16
votes

I have recently started using Cosmos DB for a project and I am running into a few design issues. Coming from a SQL background, I understand that related data should be nested within documents on a NoSQL DB. This does mean that documents can become quite large though.

Since partial updates are not supported, what is the best design pattern to implement when you want to update a single property on a document?

Should I be reading the entire document server side, updating the value and writing the document back immeadiately in order to perform an update? This seems problematic if the documents are large which they inevitably would be if all your data is nested.

If I take the approach of making many smaller documents and infer relationships based on IDs I think this would solve the read/write immeadiately for updates concern but it feels like I am going against the concept of a NoSQL and in essence I am building a relational DB.

Thanks

3
An excellent question. It looks as though the community are also asking it: feedback.azure.com/forums/263030-azure-cosmos-db/suggestions/… The implication here is that the 'small document / infer relationships' pattern is the way to go, for now. Would be lovely to see a white paper or similar on how small a 'small document' is.Holf
Note that the limit in Cosmos DB for documents is 2 MB, so you are forced to use relatively small files.influent

3 Answers

5
votes

Locking and latching. That's what needs to happen if partial updates become possible. It's a difficult engineering problem to keep a <15ms write latency SLA with locking.

This seems problematic if the documents are large which they inevitably would be if all your data is nested.

Define your fear — burnt Request Units, app host memory, ingress/egress network traffic? You believe this is a problem but you're not stating concrete results. I'm not saying you're wrong or doubting the efficiency of the partial update approach, i'm just saying the argument is thin.

Usually you want to JOIN nothing in NoSQL, so i'm totally with you on the last paragraph.

2
votes

Whenever you are trying to create a document try to consider this:

  • Does the part of document need separate access . If yes then create a referenced document and if no then create a embedded document.

    And if you want to know what to choose, i think you should need to take a look at this question its for MongoDb but will help you Embedded vs Referenced Document

0
votes

Embed or Reference is the most common problem I face while designing document structure in NoSQL world.

In embedded relationship, child entities has been embedded into the parent document.
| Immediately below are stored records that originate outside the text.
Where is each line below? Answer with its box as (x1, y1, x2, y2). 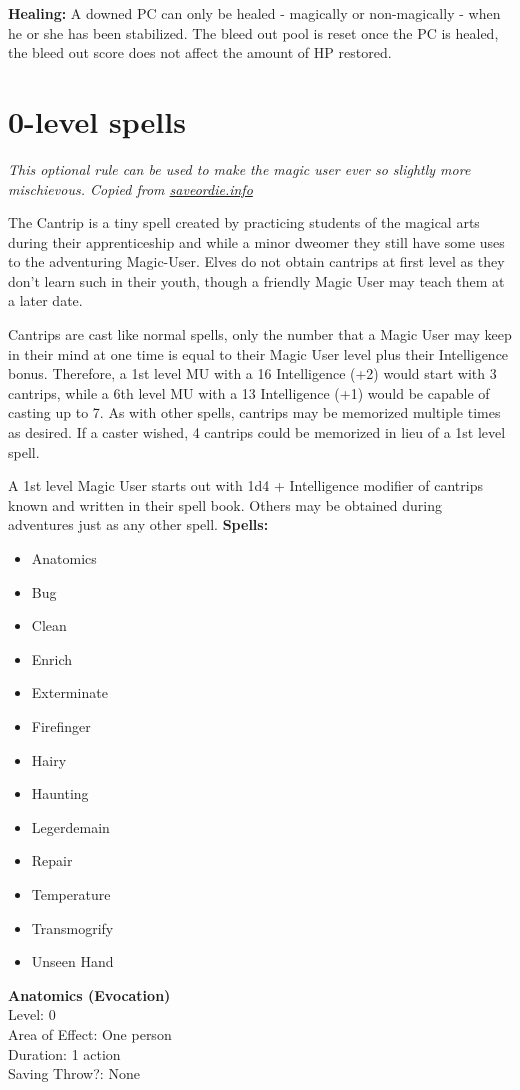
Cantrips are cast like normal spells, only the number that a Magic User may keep (8, 324, 512, 345)
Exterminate (31, 682, 108, 703)
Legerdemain (31, 816, 110, 837)
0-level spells (8, 100, 186, 141)
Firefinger (31, 715, 91, 736)
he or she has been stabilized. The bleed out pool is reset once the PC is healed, (8, 22, 499, 43)
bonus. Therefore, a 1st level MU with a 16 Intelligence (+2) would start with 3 (8, 363, 497, 384)
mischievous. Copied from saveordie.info (8, 178, 253, 199)
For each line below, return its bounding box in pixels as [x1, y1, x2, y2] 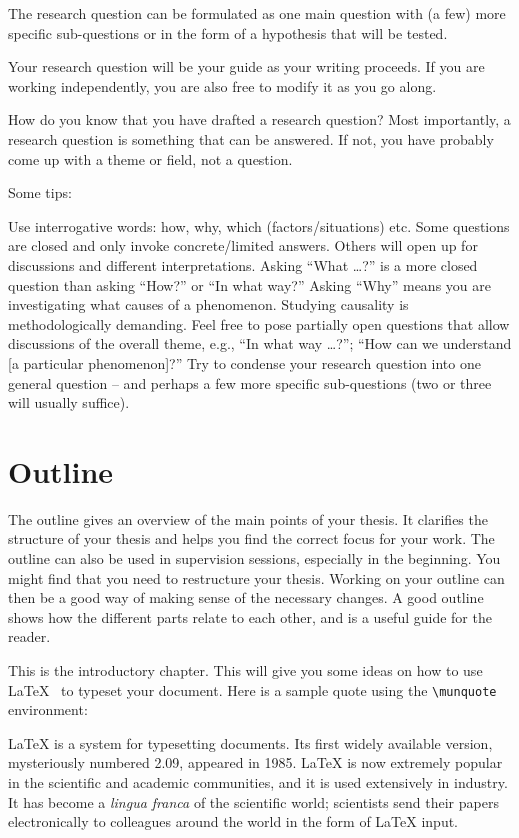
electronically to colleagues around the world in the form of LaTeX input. [8, 811, 459, 832]
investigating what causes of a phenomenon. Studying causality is [8, 294, 409, 315]
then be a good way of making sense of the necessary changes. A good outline [8, 587, 484, 608]
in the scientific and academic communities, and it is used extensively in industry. [8, 772, 508, 792]
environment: [8, 699, 88, 720]
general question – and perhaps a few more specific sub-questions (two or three [8, 372, 492, 393]
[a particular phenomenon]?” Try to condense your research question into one [8, 352, 481, 373]
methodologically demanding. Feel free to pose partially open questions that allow [8, 313, 510, 334]
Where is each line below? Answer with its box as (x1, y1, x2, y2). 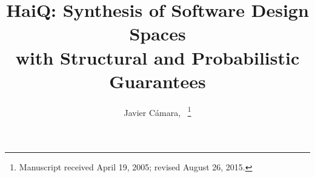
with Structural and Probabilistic (15, 45, 300, 69)
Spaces (129, 21, 186, 46)
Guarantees (109, 68, 206, 93)
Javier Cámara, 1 (124, 104, 191, 118)
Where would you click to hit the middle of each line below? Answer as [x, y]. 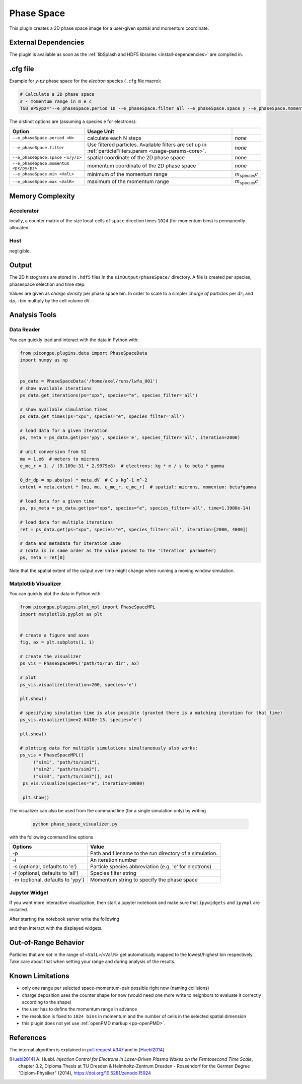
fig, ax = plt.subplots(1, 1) [57, 642]
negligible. [20, 251]
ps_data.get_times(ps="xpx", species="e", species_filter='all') [102, 417]
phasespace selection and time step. [47, 284]
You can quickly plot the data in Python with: [55, 594]
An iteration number [114, 860]
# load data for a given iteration [64, 431]
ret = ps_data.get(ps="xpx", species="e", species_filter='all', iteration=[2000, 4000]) [134, 529]
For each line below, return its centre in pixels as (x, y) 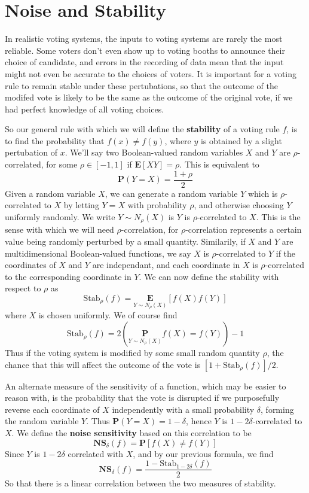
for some (62, 164)
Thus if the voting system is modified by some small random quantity (132, 353)
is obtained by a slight (241, 140)
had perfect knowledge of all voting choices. (85, 109)
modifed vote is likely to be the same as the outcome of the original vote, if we (149, 97)
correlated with (96, 453)
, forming (277, 409)
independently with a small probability (183, 409)
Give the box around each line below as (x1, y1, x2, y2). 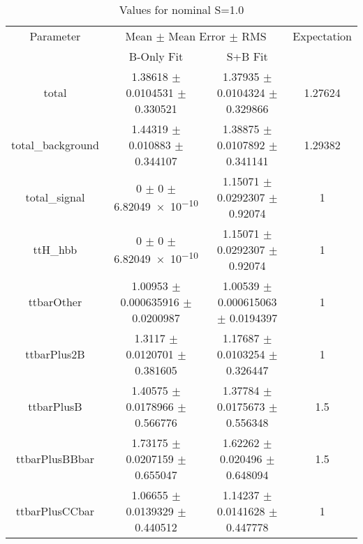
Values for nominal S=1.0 (119, 1, 244, 17)
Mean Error (168, 28, 226, 44)
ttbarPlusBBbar (15, 451, 94, 467)
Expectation (292, 28, 352, 44)
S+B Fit (226, 48, 268, 64)
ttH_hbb (33, 241, 77, 257)
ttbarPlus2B (25, 346, 85, 362)
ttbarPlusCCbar (15, 503, 95, 519)
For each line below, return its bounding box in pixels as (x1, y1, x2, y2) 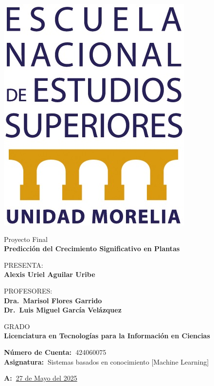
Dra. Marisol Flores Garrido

In Reference relationship, child entities in separate documents and their parent in another document, basically having two (or more) types of documents.

There is no one relationship pattern fits all. The approach you should take depends on the Retrieve and Update to be done on the data is being designed.

1.Do you need to retrieve all the child entities along with the parent entities? If Yes, use embedded relationships.

2.Do your use case allow entities being retrieved individually? This case use relationship pattern.

Majority of the use cases I have worked, I used relationship pattern. For example: Social Graph (Profiles with Relationship Tree), Proximity Points (GeoJSON based proximity search), Classified Listing etc.

Relationship Pattern is also easier to update and maintain, as the entities are stored in individual documents.